Starting at the line below holding "torch.linalg" and stopping at the line holding "Torch Environment Variables", print every line exactly, both ends included, and leave the rest out.
Start of Exercise data
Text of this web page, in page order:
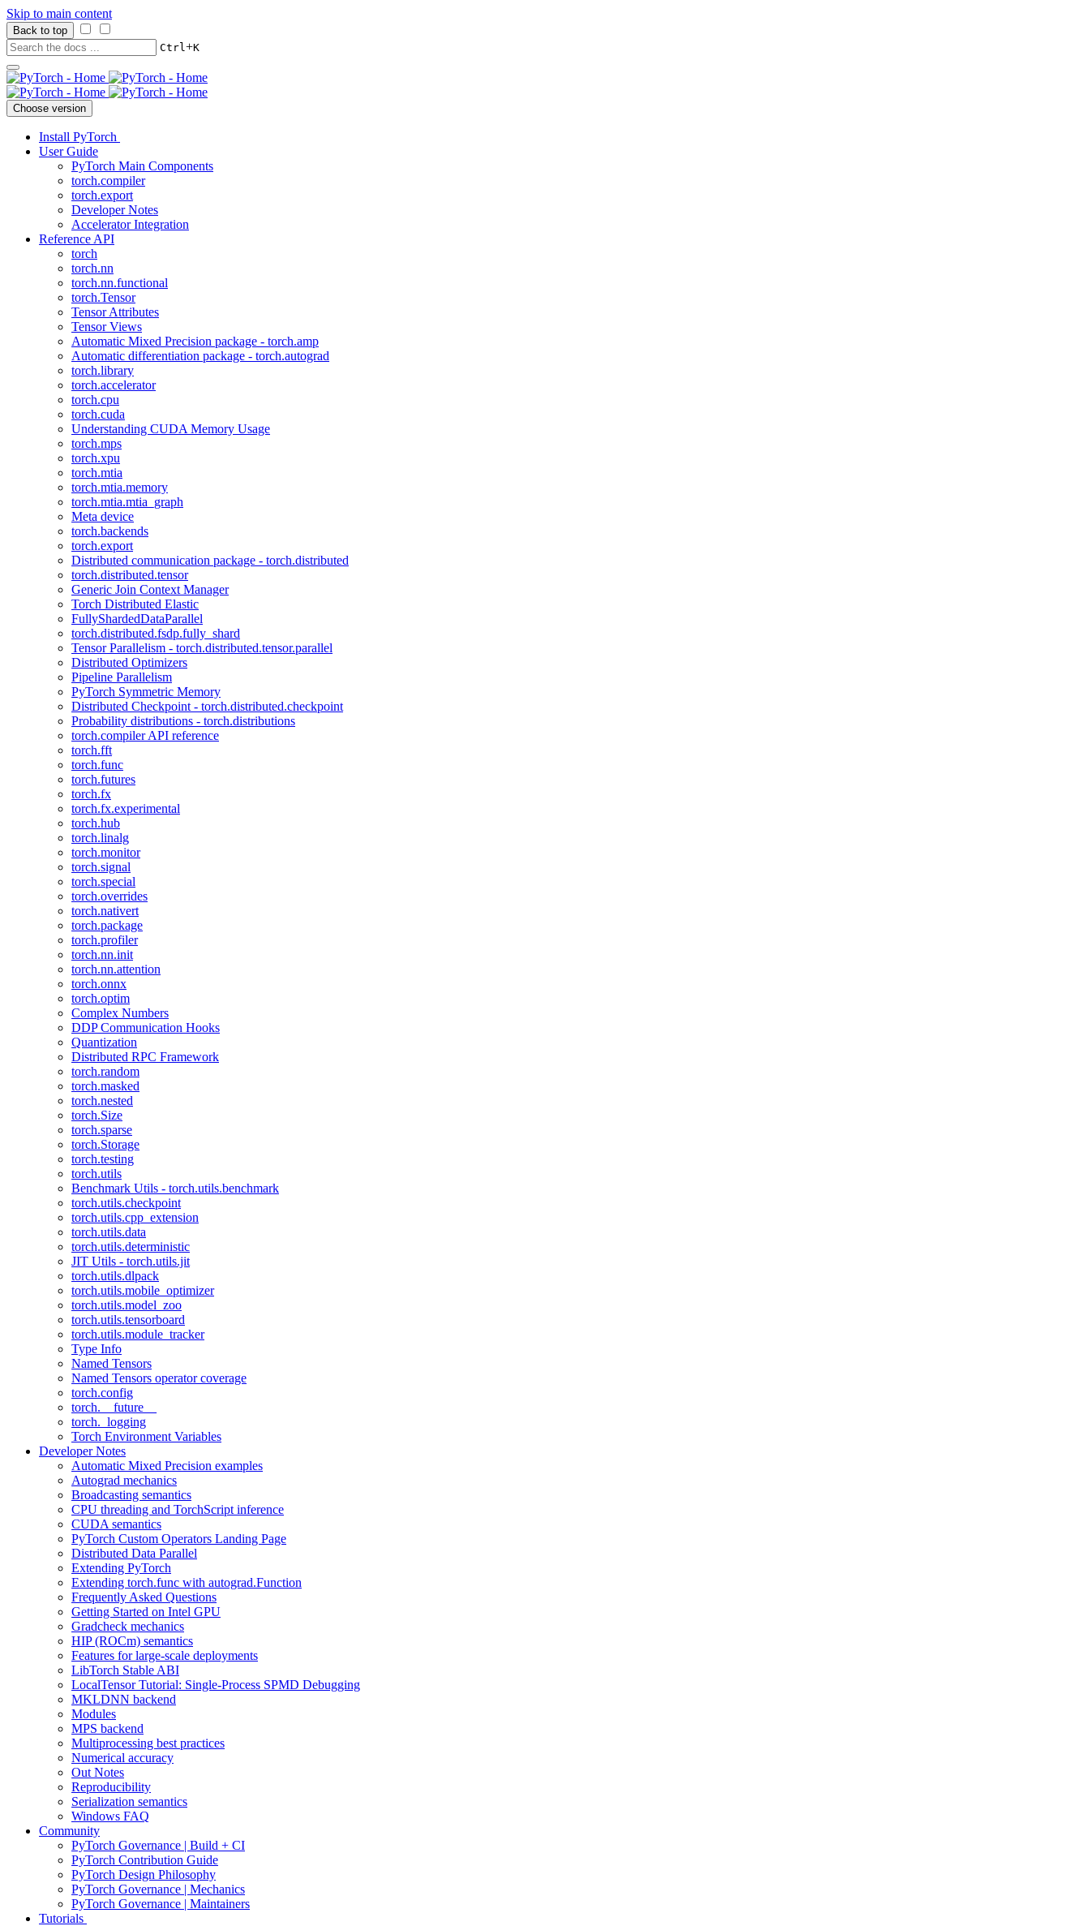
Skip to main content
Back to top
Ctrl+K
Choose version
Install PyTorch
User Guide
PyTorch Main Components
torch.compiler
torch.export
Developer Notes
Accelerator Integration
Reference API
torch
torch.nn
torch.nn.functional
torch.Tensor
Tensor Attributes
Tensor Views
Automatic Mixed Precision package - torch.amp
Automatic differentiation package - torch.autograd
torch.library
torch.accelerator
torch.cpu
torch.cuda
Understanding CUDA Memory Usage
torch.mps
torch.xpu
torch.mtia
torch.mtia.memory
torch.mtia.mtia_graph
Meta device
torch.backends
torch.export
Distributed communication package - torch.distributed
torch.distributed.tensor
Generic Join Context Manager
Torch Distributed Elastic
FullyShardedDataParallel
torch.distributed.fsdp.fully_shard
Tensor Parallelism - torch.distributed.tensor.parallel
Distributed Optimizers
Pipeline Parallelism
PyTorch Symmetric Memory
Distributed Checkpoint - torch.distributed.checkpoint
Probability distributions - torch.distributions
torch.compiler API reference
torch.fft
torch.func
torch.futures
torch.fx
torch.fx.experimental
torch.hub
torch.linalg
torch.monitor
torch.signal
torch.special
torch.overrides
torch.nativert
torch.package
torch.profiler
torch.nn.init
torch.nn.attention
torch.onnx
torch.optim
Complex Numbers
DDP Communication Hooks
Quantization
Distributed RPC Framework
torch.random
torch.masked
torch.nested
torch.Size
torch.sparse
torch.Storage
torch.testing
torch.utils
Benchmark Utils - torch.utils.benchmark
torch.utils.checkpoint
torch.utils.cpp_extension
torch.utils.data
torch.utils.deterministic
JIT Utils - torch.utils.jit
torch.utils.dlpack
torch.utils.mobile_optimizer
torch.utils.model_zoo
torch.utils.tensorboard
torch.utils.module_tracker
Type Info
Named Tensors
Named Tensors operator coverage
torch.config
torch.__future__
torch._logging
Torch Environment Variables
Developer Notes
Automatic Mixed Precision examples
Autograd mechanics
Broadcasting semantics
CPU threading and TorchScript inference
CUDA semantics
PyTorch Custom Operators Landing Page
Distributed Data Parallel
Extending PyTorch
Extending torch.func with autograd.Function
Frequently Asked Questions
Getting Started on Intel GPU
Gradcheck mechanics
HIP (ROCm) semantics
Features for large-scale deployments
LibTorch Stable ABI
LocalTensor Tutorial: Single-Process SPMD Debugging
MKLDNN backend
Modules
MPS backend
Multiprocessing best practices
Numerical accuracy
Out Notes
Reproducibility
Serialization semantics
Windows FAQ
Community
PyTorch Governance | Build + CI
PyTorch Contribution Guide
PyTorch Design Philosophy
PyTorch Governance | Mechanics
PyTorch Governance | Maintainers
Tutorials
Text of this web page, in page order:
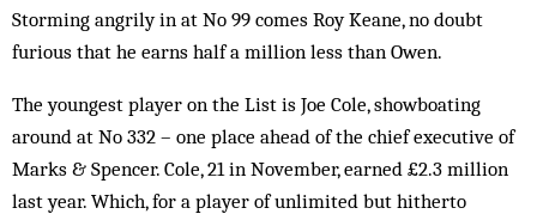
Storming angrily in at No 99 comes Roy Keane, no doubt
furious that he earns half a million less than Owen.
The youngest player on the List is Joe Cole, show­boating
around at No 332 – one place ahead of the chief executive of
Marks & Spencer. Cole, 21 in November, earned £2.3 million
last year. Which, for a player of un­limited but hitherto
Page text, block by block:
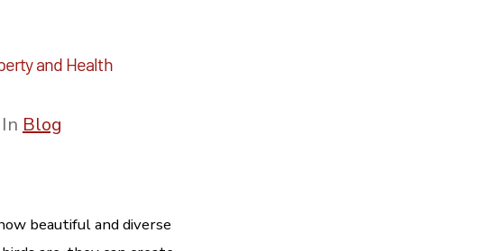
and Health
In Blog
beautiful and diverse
End of Exercise data
**Exercise response**
torch.linalg
torch.monitor
torch.signal
torch.special
torch.overrides
torch.nativert
torch.package
torch.profiler
torch.nn.init
torch.nn.attention
torch.onnx
torch.optim
Complex Numbers
DDP Communication Hooks
Quantization
Distributed RPC Framework
torch.random
torch.masked
torch.nested
torch.Size
torch.sparse
torch.Storage
torch.testing
torch.utils
Benchmark Utils - torch.utils.benchmark
torch.utils.checkpoint
torch.utils.cpp_extension
torch.utils.data
torch.utils.deterministic
JIT Utils - torch.utils.jit
torch.utils.dlpack
torch.utils.mobile_optimizer
torch.utils.model_zoo
torch.utils.tensorboard
torch.utils.module_tracker
Type Info
Named Tensors
Named Tensors operator coverage
torch.config
torch.__future__
torch._logging
Torch Environment Variables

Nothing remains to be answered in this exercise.